• AVAILABLE RECORDS
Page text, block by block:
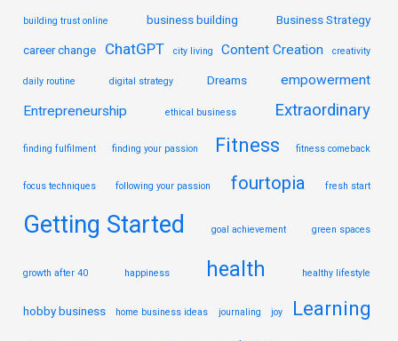
building trust online business building Business Strategy
career change ChatGPT city living Content Creation creativity
daily routine digital strategy Dreams
empowerment
Entrepreneurship
ethical business Extraordinary
finding fulfilment finding your passion Fitness fitness comeback
focus techniques following your passion fourtopia fresh start
Getting Started goal achievement green spaces
growth after 40 happiness health healthy lifestyle
hobby business home business ideas journaling joy Learning
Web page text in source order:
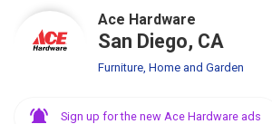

• EXERCISE DIRECTIONS
Print the material word for word without images.

• ANSWER TO THIS TASK
Page text, block by block:
building trust online business building Business Strategy
career change ChatGPT city living Content Creation creativity
daily routine digital strategy Dreams
empowerment
Entrepreneurship
ethical business Extraordinary
finding fulfilment finding your passion Fitness fitness comeback
focus techniques following your passion fourtopia fresh start
Getting Started goal achievement green spaces
growth after 40 happiness health healthy lifestyle
hobby business home business ideas journaling joy Learning
Web page text in source order:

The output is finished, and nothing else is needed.